*** Opening of Supplied information ***
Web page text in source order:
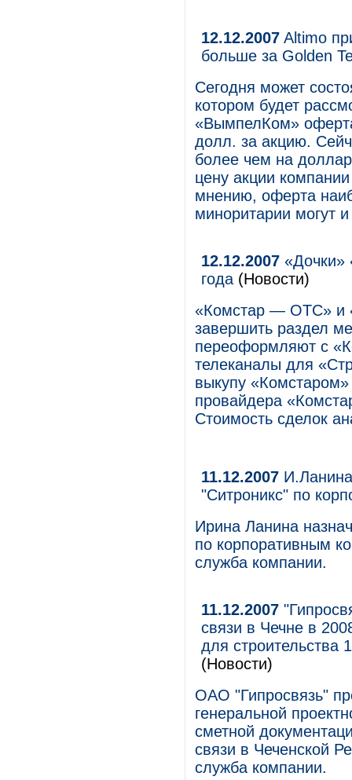
12.12.2007 Altimo
больше за Golden
Сегодня может
котором будет
«ВымпелКом»
долл. за акцию.
более чем на
цену акции
мнению, оферта
миноритарии могут
12.12.2007 «Дочки»
года (Новости)
«Комстар — ОТС» и
завершить раздел
переоформляют с
телеканалы для
выкупу
провайдера
Стоимость сделок
11.12.2007
"Ситроникс" по
Ирина Ланина
по корпоративным
служба компании.
11.12.2007
связи в Чечне в
для строительства
(Новости)
ОАО "Гипросвязь"
генеральной
сметной
связи в Чеченской
служба компании.
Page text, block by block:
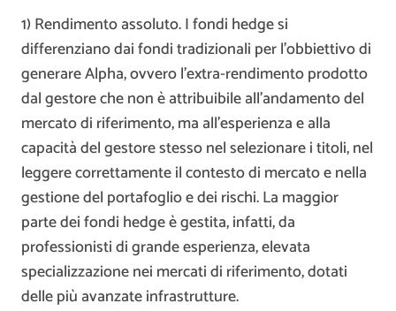
1) Rendimento assoluto. I fondi hedge si
differenziano dai fondi tradizionali per l’obbiettivo di
generare Alpha, ovvero l’extra-rendimento prodotto
dal gestore che non è attribuibile all’andamento del
mercato di riferimento, ma all’esperienza e alla
capacità del gestore stesso nel selezionare i titoli, nel
leggere correttamente il contesto di mercato e nella
gestione del portafoglio e dei rischi. La maggior
parte dei fondi hedge è gestita, infatti, da
professionisti di grande esperienza, elevata
specializzazione nei mercati di riferimento, dotati
delle più avanzate infrastrutture.
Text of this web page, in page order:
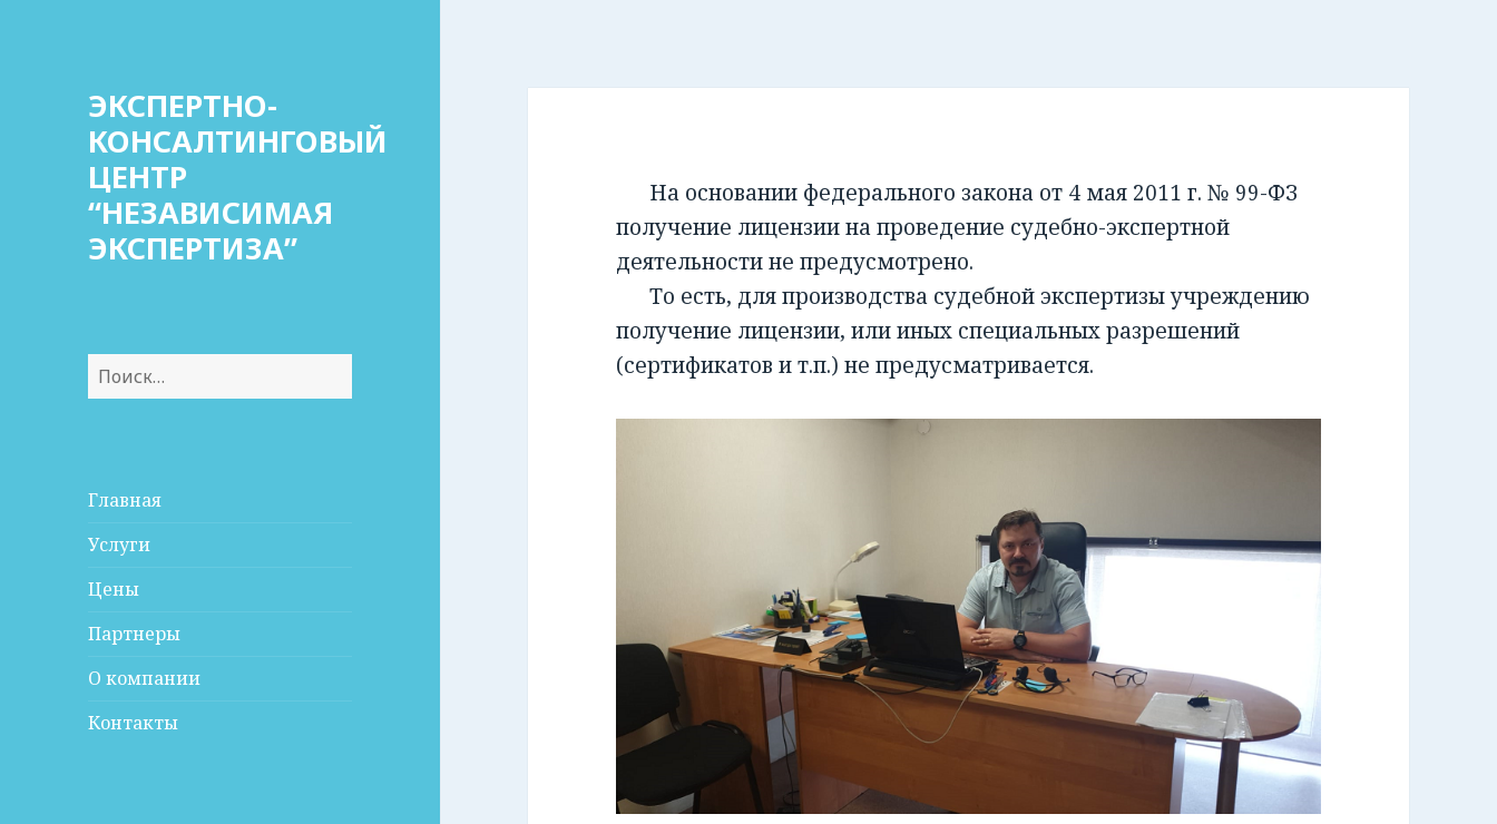
ЭКСПЕРТНО-
КОНСАЛТИНГОВЫЙ
ЦЕНТР
“НЕЗАВИСИМАЯ
ЭКСПЕРТИЗА”
Найти:
Главная
Услуги
Цены
Партнеры
О компании
Контакты
На основании федерального закона от 4 мая 2011 г. № 99-ФЗ
получение лицензии на проведение судебно-экспертной
деятельности не предусмотрено.
То есть, для производства судебной экспертизы учреждению
получение лицензии, или иных специальных разрешений
(сертификатов и т.п.) не предусматривается.
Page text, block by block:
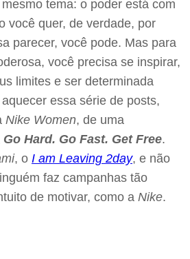
tema: o poder está com
você quer, de verdade, por
parecer, você pode. Mas para
você precisa se inspirar,
limites e ser determinada
essa série de posts,
Nike Women, de uma
Go Hard. Go Fast. Get Free.
, o I am Leaving 2day, e não
faz campanhas tão
de motivar, como a Nike.
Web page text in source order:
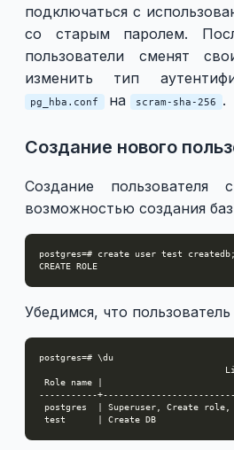
подключаться с
со старым паролем.
пользователи сменят
изменить тип
pg_hba.conf на scram-sha-256 .
Создание нового
Создание
возможностью создания
Убедимся, что пользователь
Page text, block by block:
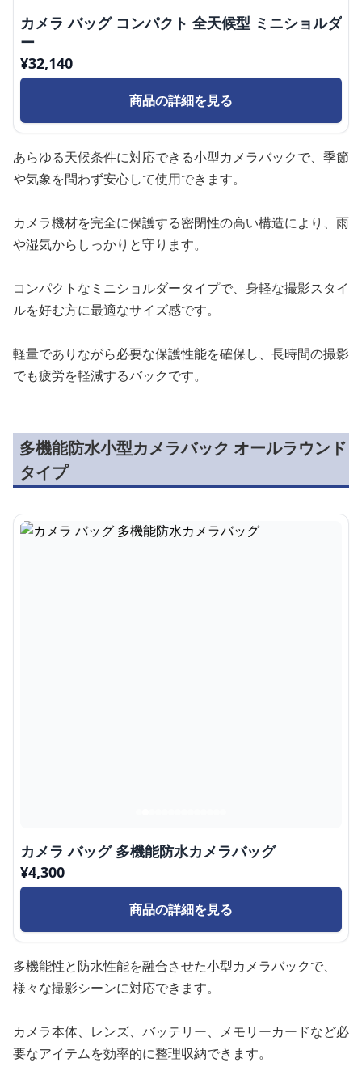
カメラ バッグ コンパクト 全天候型 ミニショルダ
ー
¥32,140
商品の詳細を見る
あらゆる天候条件に対応できる小型カメラバックで、季節
や気象を問わず安心して使用できます。
カメラ機材を完全に保護する密閉性の高い構造により、雨
や湿気からしっかりと守ります。
コンパクトなミニショルダータイプで、身軽な撮影スタイ
ルを好む方に最適なサイズ感です。
軽量でありながら必要な保護性能を確保し、長時間の撮影
でも疲労を軽減するバックです。
多機能防水小型カメラバック オールラウンド
タイプ
カメラ バッグ 多機能防水カメラバッグ
¥4,300
商品の詳細を見る
多機能性と防水性能を融合させた小型カメラバックで、
様々な撮影シーンに対応できます。
カメラ本体、レンズ、バッテリー、メモリーカードなど必
要なアイテムを効率的に整理収納できます。
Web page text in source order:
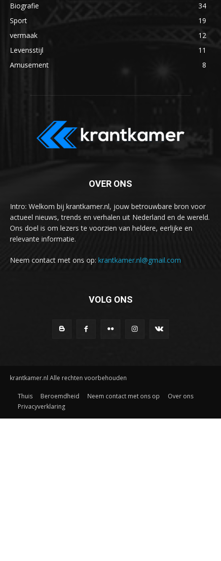
Biografie
34
Sport
19
vermaak
12
Levensstijl
11
Amusement
8
OVER ONS
Intro: Welkom bij krantkamer.nl, jouw betrouwbare bron voor
actueel nieuws, trends en verhalen uit Nederland en de wereld.
Ons doel is om lezers te voorzien van heldere, eerlijke en
relevante informatie.
Neem contact met ons op: krantkamer.nl@gmail.com
VOLG ONS
krantkamer.nl Alle rechten voorbehouden
Thuis Beroemdheid Neem contact met ons op
Over ons
Privacyverklaring
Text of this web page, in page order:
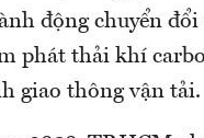
động chuyển đổi
phát thải khí
giao thông vận tải.
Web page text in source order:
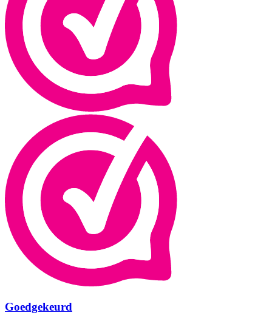
Goedgekeurd
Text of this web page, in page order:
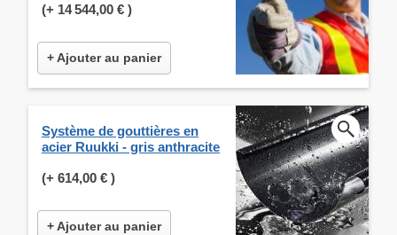
(+ 14 544,00 € )
+ Ajouter au panier
Système de gouttières en
acier Ruukki - gris anthracite
(+ 614,00 € )
+ Ajouter au panier
*** Close of Supplied information ***
Task details:
Line count for the word "riferimento": tally the lines in the records that include it and give only the result.

Exercise response:
2